We’re sequencing a bunch of single cell bacterial genomes, and I had like a 1000 genomes we needed to quickly call ORFs on and annotate. I’m using the excellent Prokka software, but I wanted to parallelize it with GNU Parallel. I ended up putting together this series of scripts (based off instructions here) to eventually make it work with our SLURM scheduler. If you know a better way to do this lemme know!

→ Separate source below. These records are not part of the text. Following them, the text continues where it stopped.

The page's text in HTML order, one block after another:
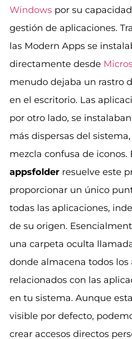
Windowspor su
gestión de aplicaciones.
las Modern Apps se
directamente desde
menudo dejaba un rastro
en el escritorio. Las
por otro lado, se
más dispersas del
mezcla confusa de iconos.
appsfolderresuelve este
proporcionar un único
todas las aplicaciones,
de su origen.
una carpeta oculta
donde almacena todos los
relacionados con las
en tu sistema. Aunque
visible por defecto,
crear accesos directos

While I’m at it some useful links for GNU Parallel


#!/usr/bin/env bash


qpath=$(find ${rawnucl} -name ${1}.fna)

prokka \
--addgenes \
--kingdom Bacteria \
--outdir ${odir}/${1} \
--genus Marine_Heterotroph \
--species ${1} \
--locustag ${1} \
--prefix ${1} \
--cpus 20 ${qpath}

prokka.hets.sh is the shell script that will be parallelized. The cool thing is that you can run multi-threaded tasks using this techniqe. For example I’m running Prokka using 20 cores per job. GNU Parallel can cleverly handle available resources such that multi-threaded tasks can be parallelized across multiple nodes. More on that below…

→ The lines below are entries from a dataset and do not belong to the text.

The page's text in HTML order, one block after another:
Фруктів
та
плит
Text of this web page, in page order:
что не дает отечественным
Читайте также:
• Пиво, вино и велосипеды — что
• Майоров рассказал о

Of note: $1 is arg1:{1} from parallel.


#!/usr/bin/env bash

#SBATCH --time=04:00:00
#SBATCH --nodes=10
#SBATCH --ntasks-per-node=1
#SBATCH --cpus-per-task=20
#SBATCH --exclusive

srun="srun --exclusive -N1 -n1 -c$SLURM_CPUS_PER_TASK"

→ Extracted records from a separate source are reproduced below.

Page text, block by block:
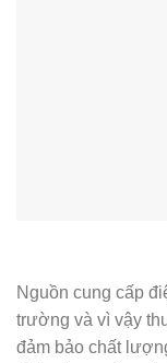
Nguồn cung cấp
trường và vì vậy
đảm bảo chất
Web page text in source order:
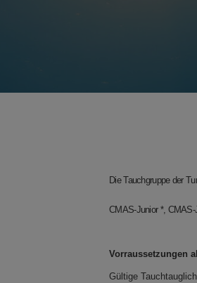
Die Tauchgruppe der
CMAS-Junior *,
Vorraussetzungen
Gültige

parallel="parallel --delay .2 -j $SLURM_NNODES --joblog runtask.log --resume -a ${2}"

${parallel} "${srun} ./${1}"

Call this script as:

sbatch parallel.sh prokka.hets.sh ids.txt

Where prokka.hets.sh is the script above and ids.txt is a file containing ids (1 per line) of the nucleotide scaffolds that Prokka is to annotate. We use srun to execute the script prokka.hets.sh. The -c$SLURM_CPUS_PER_TASK instructs srun to allocate 20 CPUs to each instance of Prokka that runs. The –exclusive flag does not let Prokka share nodes with other running jobs and -N1 -n1 mandates that the 20 CPUs be dedicate to a single task (-n1) or a single instance of Prokka that is operating on a single node (-N1). These commands ensure that each Prokka task is confined to running on the 20 cpus residing on a single node.

For the parallel command –delay .2 prevents overloading the controlling node, -j is the number of tasks parallel runs so but instead of $SLURM_NTASKS we want to use $SLURM_NNODES to tell parallel how many jobs to start. –joblog makes parallel create a log of tasks that it has already run and –resume makes parallel use the joblog to resume from where it has left off. The combination of –joblog and –resume allows jobs to be resubmitted if necessary and continue from where they left off. -a ids.txt is an option for parallel that allows it to use ids.txt as input source rather than arguments from the command line passed by ::: which is quite useful if your input doesn’t neatly follow some shell expansion or something…

We finally run the parallel command and prokka.hets.sh should be able to use the 20 cpus per node that we requested with -c20 through srun.